ACÓRDÃO Nº 576/2016
Processo n.º 608/2016
1.ª Secção
Relator: Conselheiro José António Teles Pereira
Acordam, em conferência, na 1.ª Secção do Tribunal Constitucional
IA Causa
- 1.A. (o ora Recorrente) foi condenado, pelo Tribunal Judicial da Comarca de Braga – Secção Criminal da Instância Local de Vila Nova de Famalicão, no âmbito do processo n.º 761/10.9GAVNF, na pena de 160 dias de multa, pela prática de um crime de ofensa à integridade física simples, 50 dias de multa, pela prática de um crime de injúria, que resultaram, em cúmulo jurídico, na pena única de 190 dias de multa, à taxa diária de €7,00, e ainda no pagamento da quantia de €1.318,70 ao demandante cível no referido processo.
- 1.1.Inconformado com tal condenação, o arguido A. interpôs recurso da decisão para o Tribunal da Relação de Guimarães, que, por acórdão de 13/06/2016, concedeu parcial provimento ao recurso, alterando o valor diário das penas de multa (parcelar e única) para €6,00, no mais confirmando a decisão do tribunal de primeira instância.

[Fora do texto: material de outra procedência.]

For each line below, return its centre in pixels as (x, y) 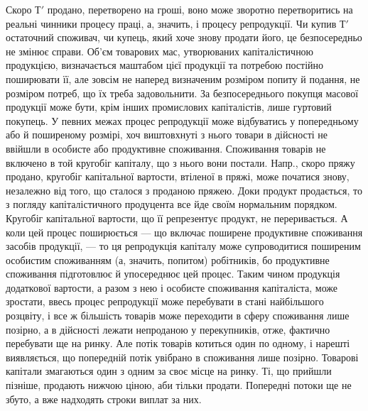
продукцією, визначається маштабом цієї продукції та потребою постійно (165, 65)
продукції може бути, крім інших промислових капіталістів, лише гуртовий (169, 107)
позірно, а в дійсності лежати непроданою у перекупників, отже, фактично (168, 329)
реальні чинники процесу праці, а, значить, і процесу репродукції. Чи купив (171, 23)
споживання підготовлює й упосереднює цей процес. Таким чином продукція (173, 274)
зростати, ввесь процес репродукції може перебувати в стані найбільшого (165, 301)
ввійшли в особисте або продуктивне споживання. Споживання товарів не (166, 148)
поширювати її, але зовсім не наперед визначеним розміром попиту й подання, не (183, 78)
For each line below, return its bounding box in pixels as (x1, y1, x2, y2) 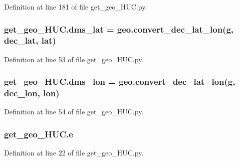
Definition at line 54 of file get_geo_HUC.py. (4, 106, 144, 117)
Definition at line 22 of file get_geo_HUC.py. (4, 147, 144, 158)
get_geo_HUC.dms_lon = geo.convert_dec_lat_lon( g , (4, 75, 235, 88)
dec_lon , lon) (4, 87, 60, 99)
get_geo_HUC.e (4, 127, 73, 140)
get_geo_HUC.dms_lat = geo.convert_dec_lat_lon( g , (4, 23, 234, 35)
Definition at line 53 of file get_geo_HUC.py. (4, 54, 144, 64)
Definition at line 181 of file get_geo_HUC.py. (4, 2, 147, 12)
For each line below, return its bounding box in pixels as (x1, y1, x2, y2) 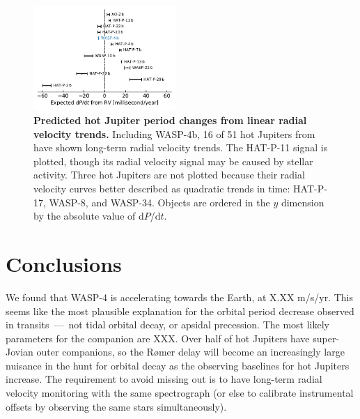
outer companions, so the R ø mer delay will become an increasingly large (36, 344, 345, 359)
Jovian (6, 344, 33, 359)
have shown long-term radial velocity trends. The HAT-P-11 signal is (33, 140, 328, 155)
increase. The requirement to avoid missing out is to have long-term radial (6, 372, 322, 386)
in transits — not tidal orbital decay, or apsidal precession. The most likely (6, 317, 329, 332)
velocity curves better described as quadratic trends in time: (33, 181, 290, 196)
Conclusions (6, 249, 122, 277)
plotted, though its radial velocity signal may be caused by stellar (33, 153, 313, 168)
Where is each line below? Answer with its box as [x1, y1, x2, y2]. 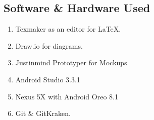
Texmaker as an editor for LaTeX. [15, 24, 121, 34]
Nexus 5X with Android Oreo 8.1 [15, 91, 118, 101]
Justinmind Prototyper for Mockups [15, 57, 127, 68]
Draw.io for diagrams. [15, 40, 83, 51]
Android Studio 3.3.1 [15, 74, 80, 84]
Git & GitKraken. [15, 108, 71, 118]
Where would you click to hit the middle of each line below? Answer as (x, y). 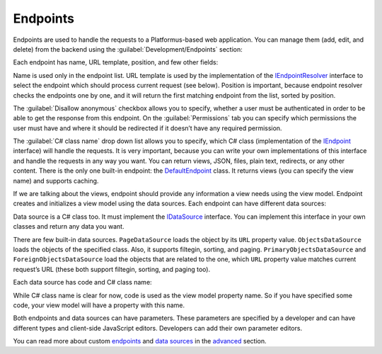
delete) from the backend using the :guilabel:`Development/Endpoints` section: (128, 49)
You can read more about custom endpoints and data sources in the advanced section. (140, 341)
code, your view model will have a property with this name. (99, 305)
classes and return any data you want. (69, 227)
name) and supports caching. (56, 181)
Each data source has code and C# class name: (82, 282)
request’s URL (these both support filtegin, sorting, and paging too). (112, 269)
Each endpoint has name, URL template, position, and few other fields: (116, 62)
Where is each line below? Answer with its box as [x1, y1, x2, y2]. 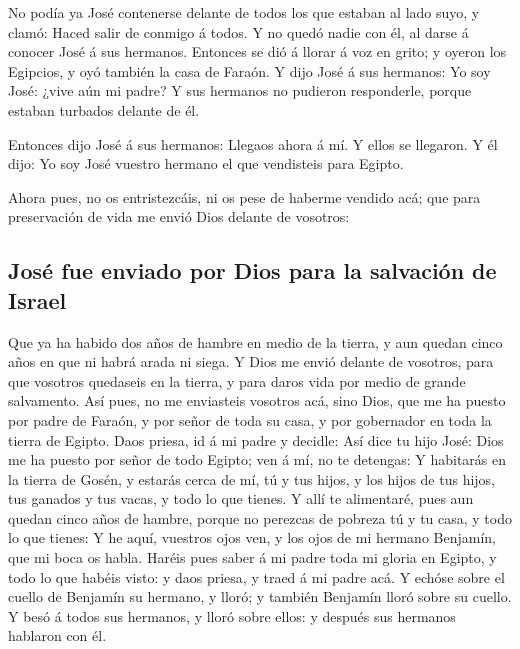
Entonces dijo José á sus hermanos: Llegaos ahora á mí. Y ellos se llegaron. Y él [8, 133, 498, 154]
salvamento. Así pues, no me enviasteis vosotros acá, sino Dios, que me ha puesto [8, 390, 506, 411]
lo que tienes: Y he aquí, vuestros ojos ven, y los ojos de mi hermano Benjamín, [8, 527, 496, 548]
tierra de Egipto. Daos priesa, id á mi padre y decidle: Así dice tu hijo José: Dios [8, 429, 504, 450]
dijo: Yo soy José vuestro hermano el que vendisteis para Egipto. [8, 153, 404, 174]
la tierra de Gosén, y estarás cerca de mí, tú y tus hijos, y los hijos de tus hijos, [8, 468, 496, 489]
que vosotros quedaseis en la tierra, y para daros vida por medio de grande [8, 370, 466, 391]
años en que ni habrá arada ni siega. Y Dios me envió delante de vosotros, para [8, 351, 494, 372]
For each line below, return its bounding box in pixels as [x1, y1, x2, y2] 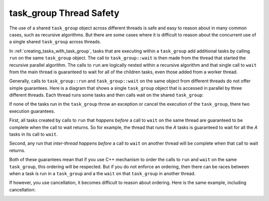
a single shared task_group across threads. [9, 39, 102, 45]
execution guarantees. [9, 108, 55, 114]
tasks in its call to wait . [9, 131, 58, 137]
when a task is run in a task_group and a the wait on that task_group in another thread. [9, 170, 196, 177]
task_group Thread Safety [9, 7, 120, 18]

- 1.2.Ainda inconformado, o mesmo arguido interpôs recurso da decisão do Tribunal da Relação de Guimarães para o Tribunal Constitucional, nos termos seguintes (fls. 676/677):
“[…]
A., arguido nos autos à margem referenciados e neles devidamente identificado, inconformado com o douto acórdão proferido, vem dele, e em processo de fiscalização concreta, interpor recurso para o Tribunal Constitucional, com efeito suspensivo, a subir nos próprios autos, pelo que, nos termos do art. 75.º-A da Lei 28/82 de 15 de novembro (e sucessivas alterações), apresenta os seguintes requisitos:
- 1)O presente recurso tem como fundamento a alínea b) do n.º 1 do art. 70.º da citada Lei;
- 2)A inconstitucionalidade invocada respeita ao art. 127.º do Código de Processo Penal na interpretação segundo a qual pode ser dado como provado que o arguido dirigiu ao ofendido a expressão ‘és filho da puta, és um cabrão’, quando da prova gravada resulta que recorrido disse e repetiu que o arguido, empunhando uma espingarda lhe disse ‘eu mato-te meu filha da puta e... e hei-de-te matar’ e acrescentou que esses tinham sido os únicos ‘nomes’ chamados, tendo apenas a instâncias do seu mandatário alterado para ‘quando me apontou a arma à cabeça disse, chamou-me filha da puta e disse-me és um cabrão e hei-de-te matar, meu filha da puta’ e finalmente a sua companheira apenas disse que quando empunhava a espingarda o recorrente teria dito ao recorrido ‘eu mato-te seu filho da puta... eu mato-te e hei-de-te matar’, por violação do princípio ‘in dubio pro reo’ e da presunção de inocência ínsito no art. 32.º, n.º 2, 1.ª parte, da Constituição da República Portuguesa;
- 3)Também se invocada a inconstitucionalidade do mesmo art. 127.º do Código de Processo Penal na interpretação segunda a qual as incoerências apontadas são irrelevantes para que se dê como não provado que o arguido chamou ao ofendido ‘és filho da puta, és um cabrão’, por violação dos mesmos princípios e norma constitucional e ainda da proibição da indefesa contido no art. 20.º da CRP, porquanto não é indiferente, na perspetiva de quem se defende, que se lhe atribua a imputação da expressão ‘filho da puta’ e ‘filha da puta’ quando dirigida a um homem;
- 4)O recorrente suscitou a primeira inconstitucionalidade invocada nas suas alegações de recurso para o Venerando Tribunal da Relação, interposto da decisão da 1.ª instância (n.ºs 16 e 17 da alegação e conclusão “N.”);
- 5)O recorrente suscita a segunda inconstitucionalidade invocada neste mesmo Requerimento porquanto ela versa sobre a decisão interpretação (surpresa) do Venerando Tribunal da Relação, de que se recorre.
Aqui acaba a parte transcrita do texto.